:: Task objective ::
Each line below should be restated exactly, with nothing dropped.

:: Data extracted from a collection ::
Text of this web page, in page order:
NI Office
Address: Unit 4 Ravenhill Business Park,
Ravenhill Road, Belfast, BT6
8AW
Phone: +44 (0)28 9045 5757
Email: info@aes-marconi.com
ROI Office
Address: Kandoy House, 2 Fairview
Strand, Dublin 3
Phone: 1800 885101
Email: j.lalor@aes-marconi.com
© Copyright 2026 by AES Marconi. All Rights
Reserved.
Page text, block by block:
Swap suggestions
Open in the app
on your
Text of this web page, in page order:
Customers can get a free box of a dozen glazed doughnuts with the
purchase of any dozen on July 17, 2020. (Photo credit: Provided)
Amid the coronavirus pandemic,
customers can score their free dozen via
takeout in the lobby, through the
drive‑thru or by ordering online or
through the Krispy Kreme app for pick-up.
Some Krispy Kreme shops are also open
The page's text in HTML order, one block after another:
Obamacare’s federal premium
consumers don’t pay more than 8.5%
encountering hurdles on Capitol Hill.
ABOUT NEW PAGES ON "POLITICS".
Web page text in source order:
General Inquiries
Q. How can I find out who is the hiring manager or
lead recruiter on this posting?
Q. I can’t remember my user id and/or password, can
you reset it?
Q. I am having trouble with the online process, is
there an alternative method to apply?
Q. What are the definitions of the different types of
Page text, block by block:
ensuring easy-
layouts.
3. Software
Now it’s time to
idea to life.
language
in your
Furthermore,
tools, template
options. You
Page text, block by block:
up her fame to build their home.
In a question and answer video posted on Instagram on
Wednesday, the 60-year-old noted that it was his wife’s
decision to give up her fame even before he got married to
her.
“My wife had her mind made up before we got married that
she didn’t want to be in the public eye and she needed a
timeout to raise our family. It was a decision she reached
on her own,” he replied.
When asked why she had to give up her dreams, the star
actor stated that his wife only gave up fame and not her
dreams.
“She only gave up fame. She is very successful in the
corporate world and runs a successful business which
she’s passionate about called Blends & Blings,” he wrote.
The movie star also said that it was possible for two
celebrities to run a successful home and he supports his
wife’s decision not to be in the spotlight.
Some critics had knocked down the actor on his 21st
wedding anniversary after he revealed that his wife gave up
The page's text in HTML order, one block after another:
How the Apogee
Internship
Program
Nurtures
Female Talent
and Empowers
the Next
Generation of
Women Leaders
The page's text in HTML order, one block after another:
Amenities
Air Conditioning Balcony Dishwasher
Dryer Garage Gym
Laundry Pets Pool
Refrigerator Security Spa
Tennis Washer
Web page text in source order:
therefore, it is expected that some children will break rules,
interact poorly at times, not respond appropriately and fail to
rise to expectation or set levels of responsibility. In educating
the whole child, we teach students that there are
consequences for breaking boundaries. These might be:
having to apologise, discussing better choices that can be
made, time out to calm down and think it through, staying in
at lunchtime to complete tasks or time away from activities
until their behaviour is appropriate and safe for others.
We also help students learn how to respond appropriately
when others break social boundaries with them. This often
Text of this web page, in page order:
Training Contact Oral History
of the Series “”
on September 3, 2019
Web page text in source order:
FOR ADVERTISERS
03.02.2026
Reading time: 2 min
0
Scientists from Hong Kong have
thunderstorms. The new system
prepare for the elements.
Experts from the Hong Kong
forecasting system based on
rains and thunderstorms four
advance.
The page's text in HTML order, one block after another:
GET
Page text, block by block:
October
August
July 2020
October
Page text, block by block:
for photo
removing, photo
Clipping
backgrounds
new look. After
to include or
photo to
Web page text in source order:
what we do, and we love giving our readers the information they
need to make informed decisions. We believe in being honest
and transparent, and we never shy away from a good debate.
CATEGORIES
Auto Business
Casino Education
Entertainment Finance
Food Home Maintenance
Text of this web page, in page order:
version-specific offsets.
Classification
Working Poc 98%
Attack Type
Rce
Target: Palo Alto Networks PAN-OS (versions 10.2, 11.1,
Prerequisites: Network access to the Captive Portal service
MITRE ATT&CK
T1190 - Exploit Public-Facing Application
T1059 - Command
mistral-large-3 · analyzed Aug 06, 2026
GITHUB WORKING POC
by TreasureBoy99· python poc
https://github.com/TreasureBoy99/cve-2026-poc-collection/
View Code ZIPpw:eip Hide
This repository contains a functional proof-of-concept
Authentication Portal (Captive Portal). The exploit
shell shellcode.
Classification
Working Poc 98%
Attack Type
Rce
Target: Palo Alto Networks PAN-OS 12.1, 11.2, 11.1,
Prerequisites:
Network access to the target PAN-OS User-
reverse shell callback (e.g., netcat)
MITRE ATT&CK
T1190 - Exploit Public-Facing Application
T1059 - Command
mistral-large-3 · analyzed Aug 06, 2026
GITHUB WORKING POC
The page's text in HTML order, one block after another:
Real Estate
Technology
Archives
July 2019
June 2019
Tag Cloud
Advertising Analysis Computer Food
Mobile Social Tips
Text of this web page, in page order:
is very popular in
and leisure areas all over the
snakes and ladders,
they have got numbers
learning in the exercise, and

:: Expected answer ::
Text of this web page, in page order:
NI Office
Address: Unit 4 Ravenhill Business Park,
Ravenhill Road, Belfast, BT6
8AW
Phone: +44 (0)28 9045 5757
Email: info@aes-marconi.com
ROI Office
Address: Kandoy House, 2 Fairview
Strand, Dublin 3
Phone: 1800 885101
Email: j.lalor@aes-marconi.com
© Copyright 2026 by AES Marconi. All Rights
Reserved.
Page text, block by block:
Swap suggestions
Open in the app
on your
Text of this web page, in page order:
Customers can get a free box of a dozen glazed doughnuts with the
purchase of any dozen on July 17, 2020. (Photo credit: Provided)
Amid the coronavirus pandemic,
customers can score their free dozen via
takeout in the lobby, through the
drive‑thru or by ordering online or
through the Krispy Kreme app for pick-up.
Some Krispy Kreme shops are also open
The page's text in HTML order, one block after another:
Obamacare’s federal premium
consumers don’t pay more than 8.5%
encountering hurdles on Capitol Hill.
ABOUT NEW PAGES ON "POLITICS".
Web page text in source order:
General Inquiries
Q. How can I find out who is the hiring manager or
lead recruiter on this posting?
Q. I can’t remember my user id and/or password, can
you reset it?
Q. I am having trouble with the online process, is
there an alternative method to apply?
Q. What are the definitions of the different types of
Page text, block by block:
ensuring easy-
layouts.
3. Software
Now it’s time to
idea to life.
language
in your
Furthermore,
tools, template
options. You
Page text, block by block:
up her fame to build their home.
In a question and answer video posted on Instagram on
Wednesday, the 60-year-old noted that it was his wife’s
decision to give up her fame even before he got married to
her.
“My wife had her mind made up before we got married that
she didn’t want to be in the public eye and she needed a
timeout to raise our family. It was a decision she reached
on her own,” he replied.
When asked why she had to give up her dreams, the star
actor stated that his wife only gave up fame and not her
dreams.
“She only gave up fame. She is very successful in the
corporate world and runs a successful business which
she’s passionate about called Blends & Blings,” he wrote.
The movie star also said that it was possible for two
celebrities to run a successful home and he supports his
wife’s decision not to be in the spotlight.
Some critics had knocked down the actor on his 21st
wedding anniversary after he revealed that his wife gave up
The page's text in HTML order, one block after another:
How the Apogee
Internship
Program
Nurtures
Female Talent
and Empowers
the Next
Generation of
Women Leaders
The page's text in HTML order, one block after another:
Amenities
Air Conditioning Balcony Dishwasher
Dryer Garage Gym
Laundry Pets Pool
Refrigerator Security Spa
Tennis Washer
Web page text in source order:
therefore, it is expected that some children will break rules,
interact poorly at times, not respond appropriately and fail to
rise to expectation or set levels of responsibility. In educating
the whole child, we teach students that there are
consequences for breaking boundaries. These might be:
having to apologise, discussing better choices that can be
made, time out to calm down and think it through, staying in
at lunchtime to complete tasks or time away from activities
until their behaviour is appropriate and safe for others.
We also help students learn how to respond appropriately
when others break social boundaries with them. This often
Text of this web page, in page order:
Training Contact Oral History
of the Series “”
on September 3, 2019
Web page text in source order:
FOR ADVERTISERS
03.02.2026
Reading time: 2 min
0
Scientists from Hong Kong have
thunderstorms. The new system
prepare for the elements.
Experts from the Hong Kong
forecasting system based on
rains and thunderstorms four
advance.
The page's text in HTML order, one block after another:
GET
Page text, block by block:
October
August
July 2020
October
Page text, block by block:
for photo
removing, photo
Clipping
backgrounds
new look. After
to include or
photo to
Web page text in source order:
what we do, and we love giving our readers the information they
need to make informed decisions. We believe in being honest
and transparent, and we never shy away from a good debate.
CATEGORIES
Auto Business
Casino Education
Entertainment Finance
Food Home Maintenance
Text of this web page, in page order:
version-specific offsets.
Classification
Working Poc 98%
Attack Type
Rce
Target: Palo Alto Networks PAN-OS (versions 10.2, 11.1,
Prerequisites: Network access to the Captive Portal service
MITRE ATT&CK
T1190 - Exploit Public-Facing Application
T1059 - Command
mistral-large-3 · analyzed Aug 06, 2026
GITHUB WORKING POC
by TreasureBoy99· python poc
https://github.com/TreasureBoy99/cve-2026-poc-collection/
View Code ZIPpw:eip Hide
This repository contains a functional proof-of-concept
Authentication Portal (Captive Portal). The exploit
shell shellcode.
Classification
Working Poc 98%
Attack Type
Rce
Target: Palo Alto Networks PAN-OS 12.1, 11.2, 11.1,
Prerequisites:
Network access to the target PAN-OS User-
reverse shell callback (e.g., netcat)
MITRE ATT&CK
T1190 - Exploit Public-Facing Application
T1059 - Command
mistral-large-3 · analyzed Aug 06, 2026
GITHUB WORKING POC
The page's text in HTML order, one block after another:
Real Estate
Technology
Archives
July 2019
June 2019
Tag Cloud
Advertising Analysis Computer Food
Mobile Social Tips
Text of this web page, in page order:
is very popular in
and leisure areas all over the
snakes and ladders,
they have got numbers
learning in the exercise, and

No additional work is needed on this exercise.